◆ **TASK ITEM**
Repeat every entry exactly as it stands. Omit the images.

◆ **DATA FOR THIS TASK**
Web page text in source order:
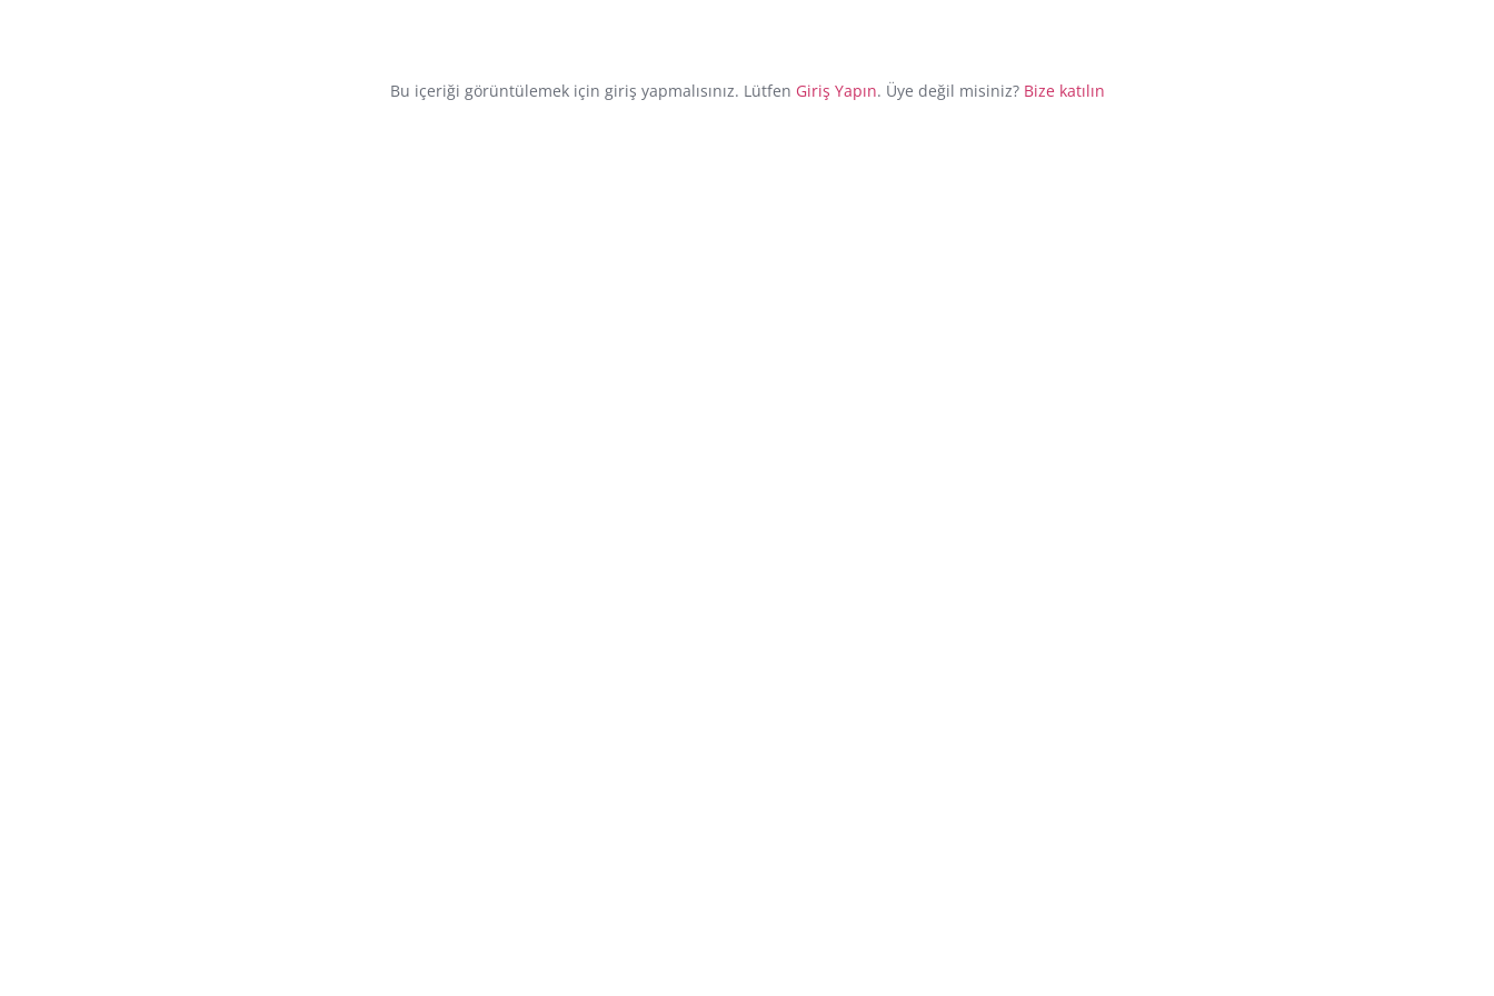
Bu içeriği görüntülemek için giriş yapmalısınız. Lütfen Giriş Yapın. Üye değil misiniz? Bize katılın
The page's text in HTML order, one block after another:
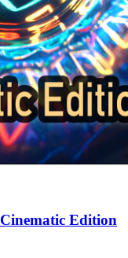
Edition
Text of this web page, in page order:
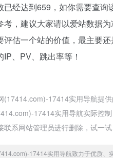
已经达到659，如你需要查询
考，建议大家请以爱站数据
评估一个站的价值，最主要
、PV、跳出率等！
(17414.com)-17414实用导航提
17414实用导航实际控
联系网站管理员进行删除，试一
17414实用导航致力于优质、
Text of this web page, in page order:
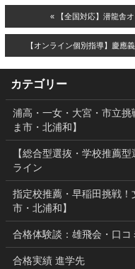
« 【全国対応】潜龍舎
【オンライン個別指導】慶應
カテゴリー
浦高・一女・大宮・市立
ま市・北浦和】
【総合型選抜・学校推薦
ライン
指定校推薦・早稲田挑戦
市・北浦和】
合格体験談：雄飛会・口コ
合格実績 進学先
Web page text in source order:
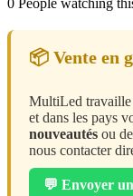
📦 Vente en
MultiLed travaille
et dans les pays
nouveautés ou
nous contacter
💬 Envoyer
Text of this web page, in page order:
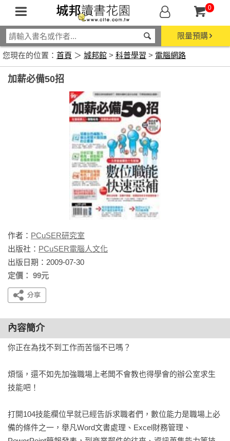
0
限量預購
您現在的位置： 首頁 ＞ 城邦館 > 科普學習 > 電腦網路
加薪必備50招
作者： PCuSER研究室
出版社： PCuSER電腦人文化
出版日期：2009-07-30
定價： 99元
內容簡介
你正在為找不到工作而苦惱不已嗎？
煩惱，還不如先加強職場上老闆不會教也得學會的辦公室求生
技能吧！
打開104技能欄位早就已經告訴求職者們，數位能力是職場上必
備的條件之一，舉凡Word文書處理、Excel財務管理、

◆ **SOLUTION**
Web page text in source order:
Bu içeriği görüntülemek için giriş yapmalısınız. Lütfen Giriş Yapın. Üye değil misiniz? Bize katılın
The page's text in HTML order, one block after another:
Edition
Text of this web page, in page order:
已经达到659，如你需要查询
考，建议大家请以爱站数据
评估一个站的价值，最主要
、PV、跳出率等！
(17414.com)-17414实用导航提
17414实用导航实际控
联系网站管理员进行删除，试一
17414实用导航致力于优质、
Text of this web page, in page order:
« 【全国対応】潜龍舎
【オンライン個別指導】慶應
カテゴリー
浦高・一女・大宮・市立
ま市・北浦和】
【総合型選抜・学校推薦
ライン
指定校推薦・早稲田挑戦
市・北浦和】
合格体験談：雄飛会・口コ
合格実績 進学先
Web page text in source order:
📦 Vente en
MultiLed travaille
et dans les pays
nouveautés ou
nous contacter
💬 Envoyer
Text of this web page, in page order:
0
限量預購
您現在的位置： 首頁 ＞ 城邦館 > 科普學習 > 電腦網路
加薪必備50招
作者： PCuSER研究室
出版社： PCuSER電腦人文化
出版日期：2009-07-30
定價： 99元
內容簡介
你正在為找不到工作而苦惱不已嗎？
煩惱，還不如先加強職場上老闆不會教也得學會的辦公室求生
技能吧！
打開104技能欄位早就已經告訴求職者們，數位能力是職場上必
備的條件之一，舉凡Word文書處理、Excel財務管理、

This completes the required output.